I’d love that the headline of this article meant something like Facebook Ads’ touch to optimize your campaign and get you more conversions, but it doesn’t. Today’s story includes everything that a good drama needs: Secrets, betrayal, third parties, and obviously a huge lawsuit. According to this article, Facebook has been, not only hiding but also lying about much more than we’d let them get away with.
It’s not a surprise that Facebook, like every big company, has its own dirty little secrets regarding its business strategy, but this time they may have gone too far. Being Marketing Specialists, we all know that there is a big difference between not saying something and saying an absolute and utter lie, and we should always be careful on how to handle those. So let’s see how Facebook did it, shall we?
Have you ever heard of a little something called “potential reach”? I bet you have and I also bet you know how important that number is whenever planning a Display Ad strategy, right? So, if any of our decisions are based on a said number, one of our top priorities will always be to make sure that number is as accurate as possible. And the one that comes next probably will be to keep track of it in order to correct it if it happens to be, for some reason, not as certain as we’d expect. So what would we do if the potential reach metric that we believed to be so precise and reliable turned out to be terribly inflated and actually not possibly more far from reality? Well, for starters, absolutely freak out.
But what happened in Facebook’s headquarters is actually much darker. Apparently, they had been, for years, spreading potential reach metrics to their users that expressed how many people they could reach, which in fact showed how many accounts they could reach. The inexpert eye could say: So what’s the big difference? But we don’t have an inexpert eye, do we? We know all about Ad Fraud in Display Ads, hence we know when something’s off. So the big difference here is pretty simple: If I go to Facebook right now, I could easily create 10 accounts and just as easily could do it with anyone else, and that’s leaving aside how many of those could even be bots. So basing potential reach in accounts is a big problem that misleads people on making business decisions based on numbers that don’t exist.
So the correct way to go when you find out about this mistake would be to let your customers know, apologize and find a way to solve it, right? Well, definitely this is not what Facebook decided to do. When their executives figured out what was going on, they kept on recommending Facebook’s team to fix the metric, and even to just change the wording to it so it couldn’t actually be called a lie. But Facebook ignored the warnings, passed on the possibility of avoiding a revenue hit, and ended up getting a lawsuit on behalf of many members that claimed being lied to about their potential reach metrics. Said lawsuit also claims that bringing the potential reach number closer to reality would have caused a drop in 10% of it, so Facebook decided not to.

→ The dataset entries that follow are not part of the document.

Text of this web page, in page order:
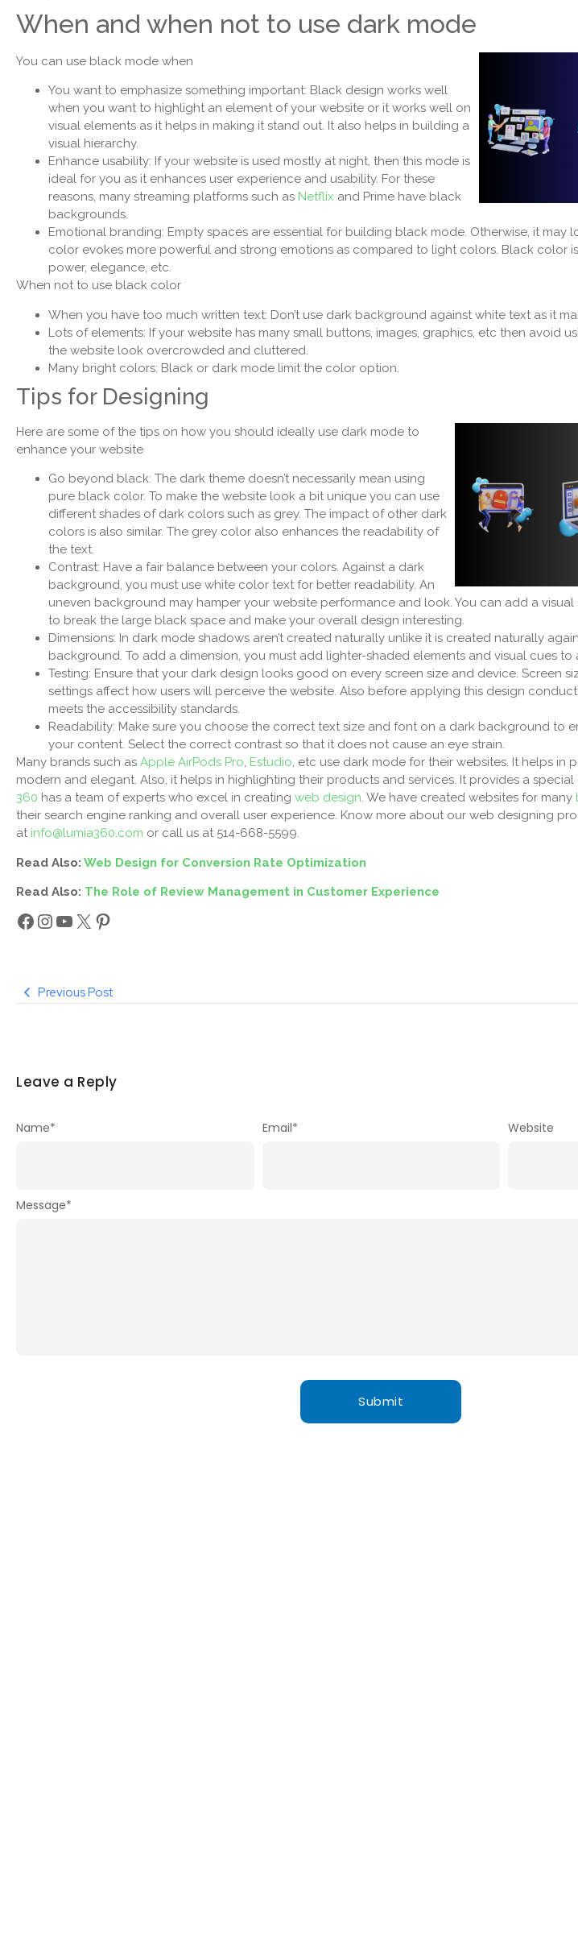
When and when not to use dark mode
You can use black mode when
You want to emphasize something important: Black design works well
when you want to highlight an element of your website or it works well on
visual elements as it helps in making it stand out. It also helps in building a
visual hierarchy.
Enhance usability: If your website is used mostly at night, then this mode is
ideal for you as it enhances user experience and usability. For these
reasons, many streaming platforms such as Netflix and Prime have black
backgrounds.
Emotional branding: Empty spaces are essential for building black mode. Otherwise, it may
color evokes more powerful and strong emotions as compared to light colors. Black color
power, elegance, etc.
When not to use black color
When you have too much written text: Don’t use dark background against white text as it
Lots of elements: If your website has many small buttons, images, graphics, etc then avoid
the website look overcrowded and cluttered.
Many bright colors: Black or dark mode limit the color option.
Tips for Designing
Here are some of the tips on how you should ideally use dark mode to
enhance your website
Go beyond black: The dark theme doesn’t necessarily mean using
pure black color. To make the website look a bit unique you can use
different shades of dark colors such as grey. The impact of other dark
colors is also similar. The grey color also enhances the readability of
the text.
Contrast: Have a fair balance between your colors. Against a dark
background, you must use white color text for better readability. An
uneven background may hamper your website performance and look. You can add a
to break the large black space and make your overall design interesting.
Dimensions: In dark mode shadows aren’t created naturally unlike it is created naturally
background. To add a dimension, you must add lighter-shaded elements and visual cues
Testing: Ensure that your dark design looks good on every screen size and device. Screen
settings affect how users will perceive the website. Also before applying this design
meets the accessibility standards.
Readability: Make sure you choose the correct text size and font on a dark background to
your content. Select the correct contrast so that it does not cause an eye strain.
Many brands such as Apple AirPods Pro, Estudio, etc use dark mode for their websites. It helps in
modern and elegant. Also, it helps in highlighting their products and services. It provides a special
360 has a team of experts who excel in creating web design. We have created websites for many
their search engine ranking and overall user experience. Know more about our web designing
at info@lumia360.com or call us at 514-668-5599.
Read Also: Web Design for Conversion Rate Optimization
Read Also: The Role of Review Management in Customer Experience
Previous Post
Leave a Reply
Message*
Name* Email* Website
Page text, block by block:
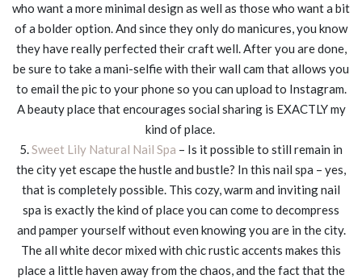
who want a more minimal design as well as those who want a bit
of a bolder option. And since they only do manicures, you know
they have really perfected their craft well. After you are done,
be sure to take a mani-selfie with their wall cam that allows you
to email the pic to your phone so you can upload to Instagram.
A beauty place that encourages social sharing is EXACTLY my
kind of place.
5.Sweet Lily Natural Nail Spa – Is it possible to still remain in
the city yet escape the hustle and bustle? In this nail spa – yes,
that is completely possible. This cozy, warm and inviting nail
spa is exactly the kind of place you can come to decompress
and pamper yourself without even knowing you are in the city.
The all white decor mixed with chic rustic accents makes this
place a little haven away from the chaos, and the fact that the
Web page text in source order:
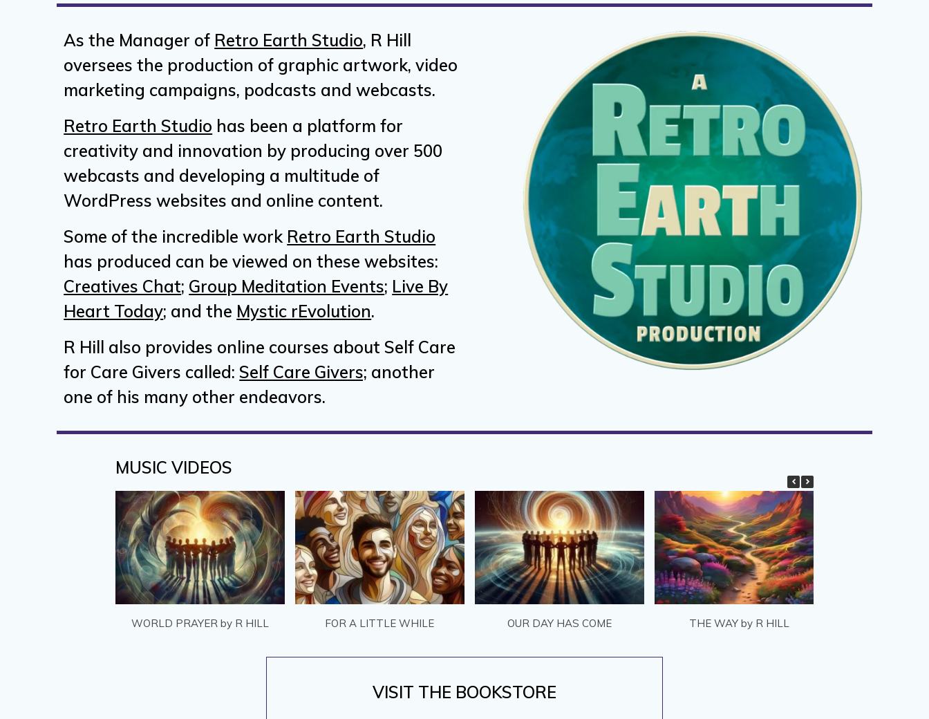
As the Manager of Retro Earth Studio, R Hill
oversees the production of graphic artwork, video
marketing campaigns, podcasts and webcasts.
Retro Earth Studio has been a platform for
creativity and innovation by producing over 500
webcasts and developing a multitude of
WordPress websites and online content.
Some of the incredible work Retro Earth Studio
has produced can be viewed on these websites:
Creatives Chat; Group Meditation Events; Live By
Heart Today; and the Mystic rEvolution.
R Hill also provides online courses about Self Care
for Care Givers called:Self Care Givers; another
one of his many other endeavors.
MUSIC VIDEOS
WORLD PRAYER by R HILL FOR A LITTLE WHILE OUR DAY HAS COME THE WAY by R HILL
VISIT THE BOOKSTORE
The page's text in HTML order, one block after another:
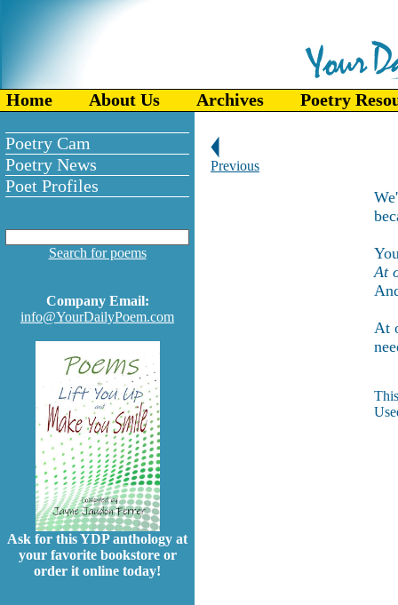
Home About Us Archives Poetry
Poetry Cam
Poetry News
Poet Profiles
Search for poems
Company Email:
info@YourDailyPoem.com
Ask for this YDP anthology at
your favorite bookstore or
order it online today!
Previous
At
At
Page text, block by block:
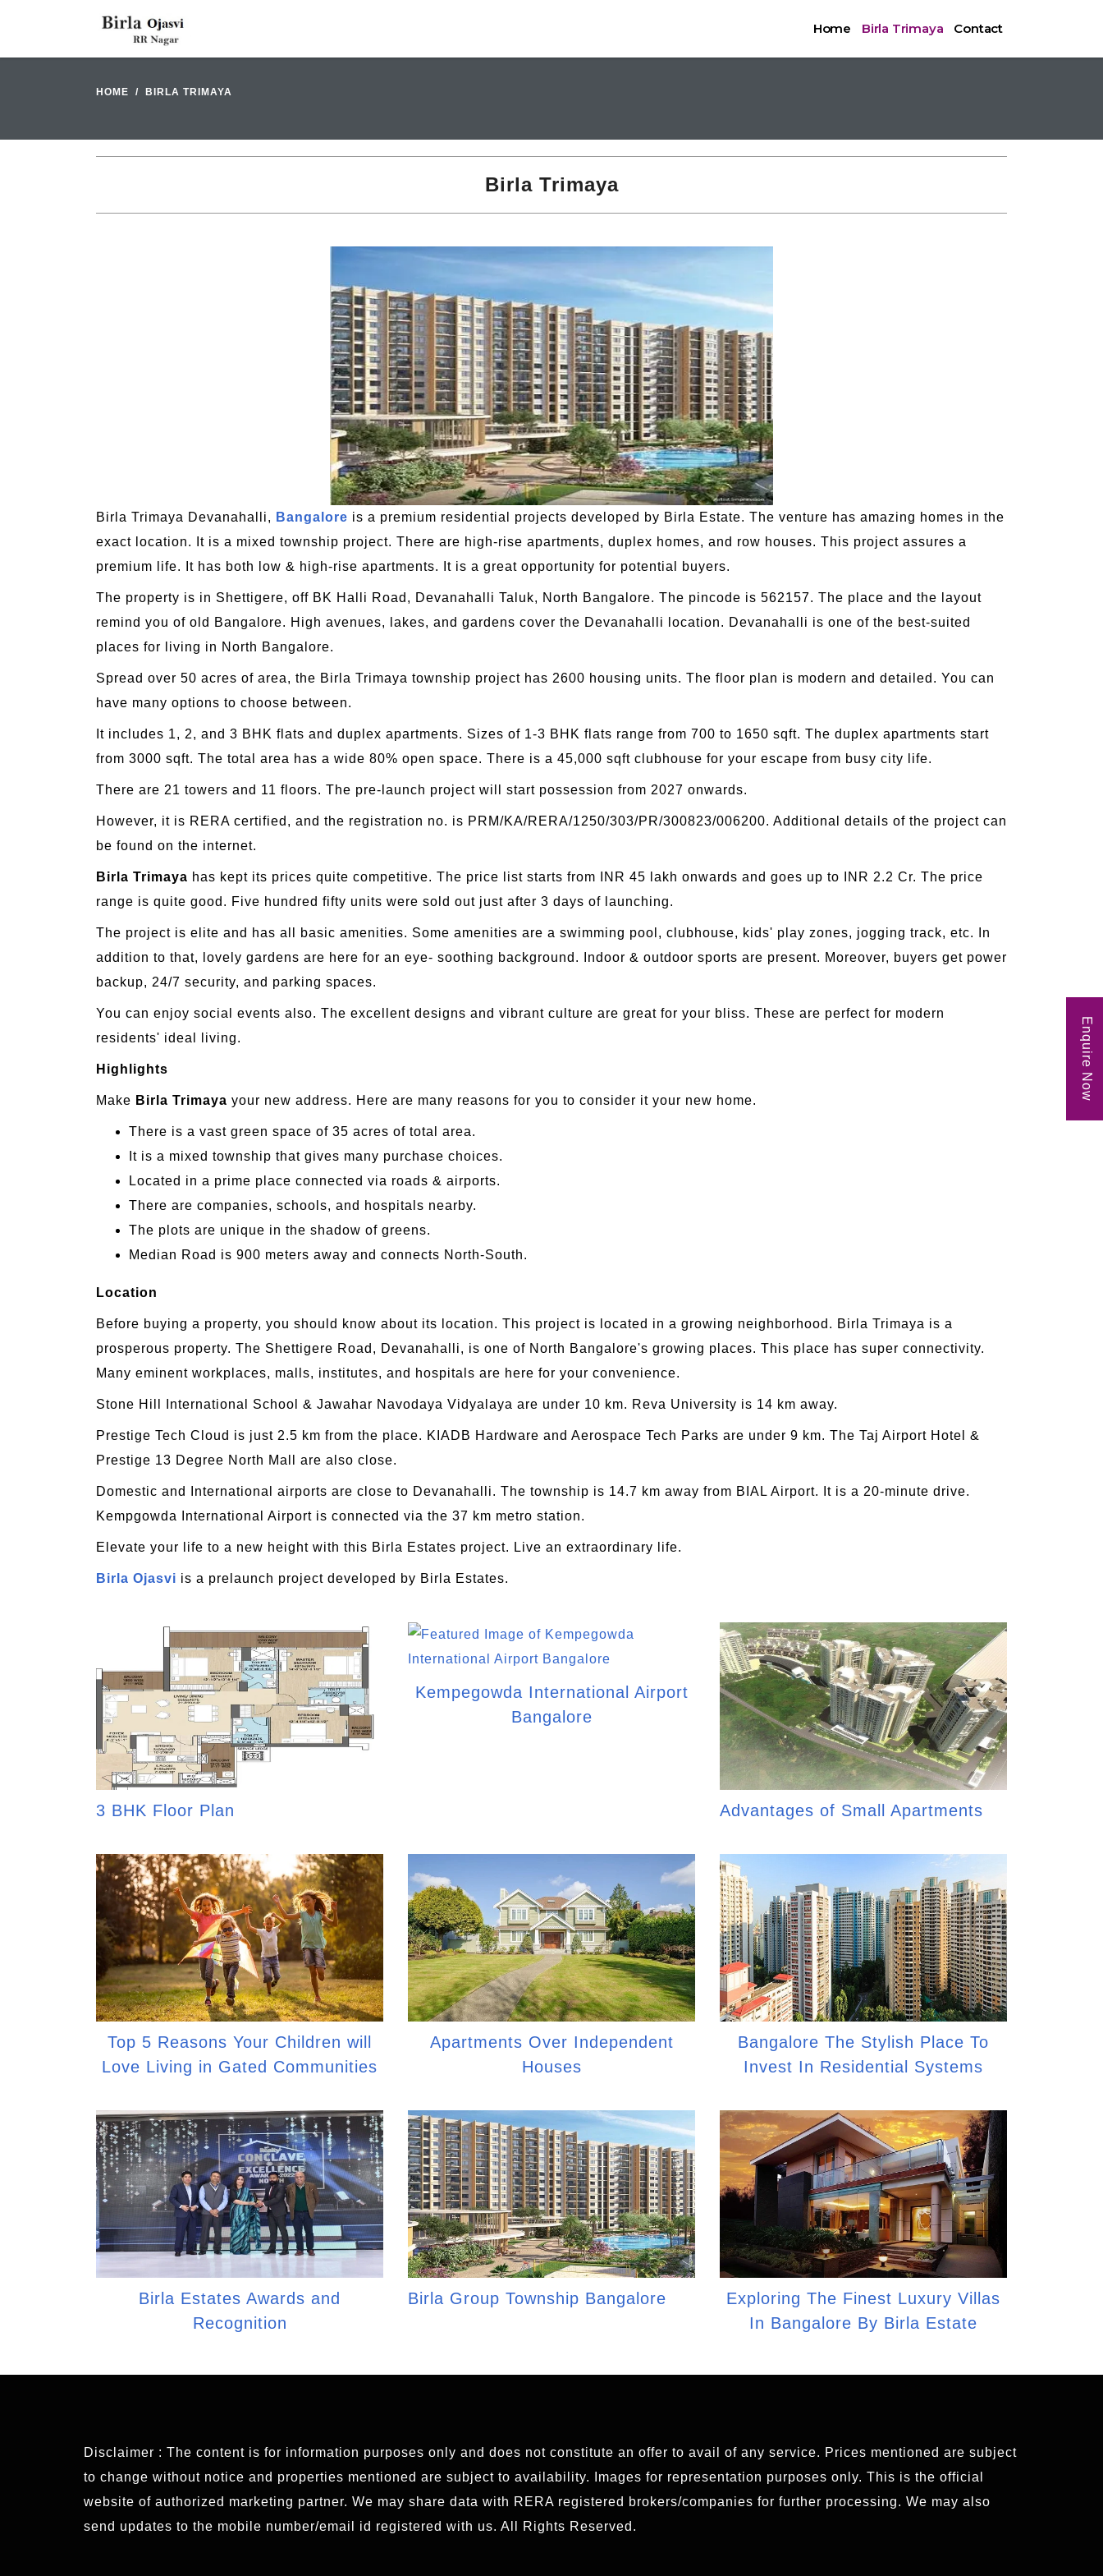
Home Birla Trimaya Contact
HOME BIRLA TRIMAYA
Birla Trimaya
Birla Trimaya Devanahalli, Bangalore is a premium residential projects developed by Birla Estate. The venture has amazing homes in the
exact location. It is a mixed township project. There are high-rise apartments, duplex homes, and row houses. This project assures a
premium life. It has both low & high-rise apartments. It is a great opportunity for potential buyers.
The property is in Shettigere, off BK Halli Road, Devanahalli Taluk, North Bangalore. The pincode is 562157. The place and the layout
remind you of old Bangalore. High avenues, lakes, and gardens cover the Devanahalli location. Devanahalli is one of the best-suited
places for living in North Bangalore.
Spread over 50 acres of area, the Birla Trimaya township project has 2600 housing units. The floor plan is modern and detailed. You can
have many options to choose between.
It includes 1, 2, and 3 BHK flats and duplex apartments. Sizes of 1-3 BHK flats range from 700 to 1650 sqft. The duplex apartments start
from 3000 sqft. The total area has a wide 80% open space. There is a 45,000 sqft clubhouse for your escape from busy city life.
There are 21 towers and 11 floors. The pre-launch project will start possession from 2027 onwards.
However, it is RERA certified, and the registration no. is PRM/KA/RERA/1250/303/PR/300823/006200. Additional details of the project can
be found on the internet.
Birla Trimaya has kept its prices quite competitive. The price list starts from INR 45 lakh onwards and goes up to INR 2.2 Cr. The price
range is quite good. Five hundred fifty units were sold out just after 3 days of launching.
The project is elite and has all basic amenities. Some amenities are a swimming pool, clubhouse, kids' play zones, jogging track, etc. In
addition to that, lovely gardens are here for an eye- soothing background. Indoor & outdoor sports are present. Moreover, buyers get power
backup, 24/7 security, and parking spaces.
You can enjoy social events also. The excellent designs and vibrant culture are great for your bliss. These are perfect for modern
residents' ideal living.
Highlights
Make Birla Trimaya your new address. Here are many reasons for you to consider it your new home.
There is a vast green space of 35 acres of total area.
It is a mixed township that gives many purchase choices.
Located in a prime place connected via roads & airports.
There are companies, schools, and hospitals nearby.
The plots are unique in the shadow of greens.
Median Road is 900 meters away and connects North-South.
Location
Before buying a property, you should know about its location. This project is located in a growing neighborhood. Birla Trimaya is a
prosperous property. The Shettigere Road, Devanahalli, is one of North Bangalore's growing places. This place has super connectivity.
Many eminent workplaces, malls, institutes, and hospitals are here for your convenience.
Stone Hill International School & Jawahar Navodaya Vidyalaya are under 10 km. Reva University is 14 km away.
Prestige Tech Cloud is just 2.5 km from the place. KIADB Hardware and Aerospace Tech Parks are under 9 km. The Taj Airport Hotel &
Prestige 13 Degree North Mall are also close.
Domestic and International airports are close to Devanahalli. The township is 14.7 km away from BIAL Airport. It is a 20-minute drive.
Kempgowda International Airport is connected via the 37 km metro station.
Elevate your life to a new height with this Birla Estates project. Live an extraordinary life.
Birla Ojasvi is a prelaunch project developed by Birla Estates.
3 BHK Floor Plan
Kempegowda International Airport
Bangalore
Advantages of Small Apartments
Top 5 Reasons Your Children will
Love Living in Gated Communities
Apartments Over Independent
Houses
Bangalore The Stylish Place To
Invest In Residential Systems
Birla Estates Awards and
Recognition
Birla Group Township Bangalore
Exploring The Finest Luxury Villas
In Bangalore By Birla Estate
Disclaimer : The content is for information purposes only and does not constitute an offer to avail of any service. Prices mentioned are subject
to change without notice and properties mentioned are subject to availability. Images for representation purposes only. This is the official
website of authorized marketing partner. We may share data with RERA registered brokers/companies for further processing. We may also
send updates to the mobile number/email id registered with us. All Rights Reserved.
Enquire Now

According to the court documents, Facebook’s employee that figured out the mistake said that it’s data that they never should have given out in the first place, due to the wrong basis that it had. However, Facebook’s spokesperson point of view was that the potential reach metric was never billed on their clients and he also said that the way it was calculated was clear in their Ads interface and Help Center. He also said that advertisers paid for their clicks and impressions, not for their potential reach metrics.
If you ask me my opinion on this, which you probably didn’t but I’ll give you anyway, I’d say it’s sketchy, to say the least. Ok, so their clients weren’t paying for the inflated potential reach metric, but that doesn’t make it even for the fact that said metrics is one of the most taken into consideration whenever making Display Ad choices, does it? So saying that they were not charging for it doesn’t really help their case that much. If anyone made a big-budget decision based on this potential reach number that ended up being a total made up one, then wouldn’t they have a right to be mad (and compensated) even when they didn’t pay to get that metric?
As you know by now, I’m the first in being on business decisions’ sides, but I think this time they may have taken it too far. It’s one thing to use marketing in your favor (as we all do because that’s what Marketing is used for), but it’s another very different one to just tell people lies in order to get them to spend more in your service. Hey, I’m not the lawyer here, but I’d definitely dare to say this doesn’t look very legal to me… Scammy? Yes, I’d also dare to say that it looks scammy.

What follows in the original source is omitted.